As the program grew, Wings of Angels brought EMT services for the first time to the desolate highways of northern Sonora—the Mexican government is now replicating the EMT program elsewhere—and began providing much-needed medical equipment to Sonoran residents. One of the earliest Wings volunteers, Ron Becker, delivers truckloads of wheelchairs and other mobility devices he obtains from Denver medical equipment vendors. (A run-in with a cow recently totaled his old truck, and thousands of dollars worth of gear can’t be moved until another truck is found.)
Another volunteer, Bernardino Enriquez, runs the Wings community garden to improve nutrition in the community.
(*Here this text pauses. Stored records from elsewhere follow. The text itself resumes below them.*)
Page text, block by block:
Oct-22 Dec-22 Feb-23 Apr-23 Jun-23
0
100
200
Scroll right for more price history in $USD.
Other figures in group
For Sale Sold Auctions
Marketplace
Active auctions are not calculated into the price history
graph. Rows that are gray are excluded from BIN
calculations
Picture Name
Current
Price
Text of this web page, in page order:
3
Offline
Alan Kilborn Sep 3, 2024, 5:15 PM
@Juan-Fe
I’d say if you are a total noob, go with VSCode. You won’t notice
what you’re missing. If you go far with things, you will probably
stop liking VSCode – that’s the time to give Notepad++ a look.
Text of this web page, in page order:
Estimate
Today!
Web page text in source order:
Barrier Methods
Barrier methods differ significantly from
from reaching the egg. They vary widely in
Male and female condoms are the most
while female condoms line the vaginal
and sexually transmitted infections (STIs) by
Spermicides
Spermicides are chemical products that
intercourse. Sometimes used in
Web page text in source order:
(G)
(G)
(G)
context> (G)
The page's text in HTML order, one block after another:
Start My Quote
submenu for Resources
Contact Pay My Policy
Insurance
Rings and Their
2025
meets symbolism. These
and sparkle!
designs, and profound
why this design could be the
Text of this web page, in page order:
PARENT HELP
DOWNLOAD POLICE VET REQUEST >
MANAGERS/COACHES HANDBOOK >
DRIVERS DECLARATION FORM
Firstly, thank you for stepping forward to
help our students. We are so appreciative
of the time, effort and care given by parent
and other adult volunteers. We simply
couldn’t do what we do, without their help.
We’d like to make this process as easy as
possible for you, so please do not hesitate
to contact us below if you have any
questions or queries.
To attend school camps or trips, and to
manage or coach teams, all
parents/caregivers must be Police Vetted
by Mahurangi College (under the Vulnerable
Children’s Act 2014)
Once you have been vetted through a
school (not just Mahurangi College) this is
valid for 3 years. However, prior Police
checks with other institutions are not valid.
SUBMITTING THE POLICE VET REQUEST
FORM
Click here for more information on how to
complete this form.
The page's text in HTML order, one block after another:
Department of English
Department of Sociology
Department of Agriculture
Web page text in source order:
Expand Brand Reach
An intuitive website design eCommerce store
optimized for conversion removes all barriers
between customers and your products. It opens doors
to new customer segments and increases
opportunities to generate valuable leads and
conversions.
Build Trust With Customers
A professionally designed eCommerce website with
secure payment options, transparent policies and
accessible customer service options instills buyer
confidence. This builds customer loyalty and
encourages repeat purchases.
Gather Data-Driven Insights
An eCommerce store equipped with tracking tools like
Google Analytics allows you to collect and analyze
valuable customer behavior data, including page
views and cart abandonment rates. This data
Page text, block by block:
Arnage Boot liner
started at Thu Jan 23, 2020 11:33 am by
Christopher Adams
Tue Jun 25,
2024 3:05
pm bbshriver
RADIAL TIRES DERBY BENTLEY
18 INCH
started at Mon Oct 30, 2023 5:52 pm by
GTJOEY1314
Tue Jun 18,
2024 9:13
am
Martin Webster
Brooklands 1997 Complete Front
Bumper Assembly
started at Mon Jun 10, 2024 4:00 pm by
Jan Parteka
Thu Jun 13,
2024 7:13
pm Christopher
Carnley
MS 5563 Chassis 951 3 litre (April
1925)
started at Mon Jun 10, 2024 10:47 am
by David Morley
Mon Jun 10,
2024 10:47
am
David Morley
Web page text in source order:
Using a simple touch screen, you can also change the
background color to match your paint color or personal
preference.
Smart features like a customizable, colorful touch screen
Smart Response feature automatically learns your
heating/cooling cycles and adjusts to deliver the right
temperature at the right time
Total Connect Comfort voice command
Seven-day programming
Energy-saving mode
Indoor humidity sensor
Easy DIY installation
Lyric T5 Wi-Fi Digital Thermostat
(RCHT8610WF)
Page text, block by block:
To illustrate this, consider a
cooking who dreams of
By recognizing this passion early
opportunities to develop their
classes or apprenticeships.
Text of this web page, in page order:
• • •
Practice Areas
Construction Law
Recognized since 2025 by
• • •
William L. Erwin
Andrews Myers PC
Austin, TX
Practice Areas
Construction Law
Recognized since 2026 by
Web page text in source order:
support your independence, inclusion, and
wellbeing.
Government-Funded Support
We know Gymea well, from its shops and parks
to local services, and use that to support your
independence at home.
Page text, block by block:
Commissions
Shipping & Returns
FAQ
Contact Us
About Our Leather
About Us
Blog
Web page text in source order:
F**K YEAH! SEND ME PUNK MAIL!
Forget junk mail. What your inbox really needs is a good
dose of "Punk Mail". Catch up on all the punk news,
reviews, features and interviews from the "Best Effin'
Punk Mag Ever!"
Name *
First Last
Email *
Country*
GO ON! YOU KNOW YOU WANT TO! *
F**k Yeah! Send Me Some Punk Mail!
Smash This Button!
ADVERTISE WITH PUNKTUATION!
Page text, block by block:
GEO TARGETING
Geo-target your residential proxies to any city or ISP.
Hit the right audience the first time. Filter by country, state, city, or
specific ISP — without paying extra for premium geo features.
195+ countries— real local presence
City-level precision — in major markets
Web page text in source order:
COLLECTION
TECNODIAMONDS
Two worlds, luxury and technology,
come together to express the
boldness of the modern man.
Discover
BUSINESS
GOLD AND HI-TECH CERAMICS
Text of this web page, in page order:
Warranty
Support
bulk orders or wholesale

Each week, he delivers rich harvests to the elderly and very poor families. And he provides training and seeds to any interested family so that they can start growing their own food.
One of the group’s major projects has been to improve housing. The poorest of the poor live without plumbing or electricity in dirt-floor structures that offer little protection from the desert’s blazing summers or frigid winters. Marcelino Enriquez, an Aqua Prieta builder (and the son of Bernardino), started helping by repairing homes. Now he’s a member of the Wings of Angels staff and designs and supervises building projects, which include several houses a year built by members of the Rotary Club of Logan, Utah. The Logan community also rehabs and donates used ambulances for northern Sonora. Rotarians and their youth groups raise money for building materials and then come south and build in the spring.
“Marcelino puts the foundation in and then teaches our kids how to do the masonry and mix the concrete and lay bricks with a string line,” says Rotarian Fred Berthrong. “We dig cesspools, and we find out who will live here and have them help.” (Berhthrong, a retired nuclear engineer, also masterminded Wings’ solar electric systems for those who can’t afford to buy fuel for propane heaters.)
“I see the difference in their lives,” says Jolynn Carr, a Utah State University student who has volunteered for several years. “When they had nothing, they were so shy and withdrawn. Now they have a house and invite us in. Their whole demeanor has changed.”
The work done by Wings of Angels has not gone unnoticed. “Mexican leadership at all levels of government have responded with gracious acceptance and enthusiasm,” Watkins says. And she knows that, if her efforts beget more good works by others—both at the grassroots and official levels—even more is possible.
“When we started doing these things, my dream was that people who saw similar problems in their neighboring border towns would see our success and replicate it,” she says. “Poor and desperate people need the same things everywhere.”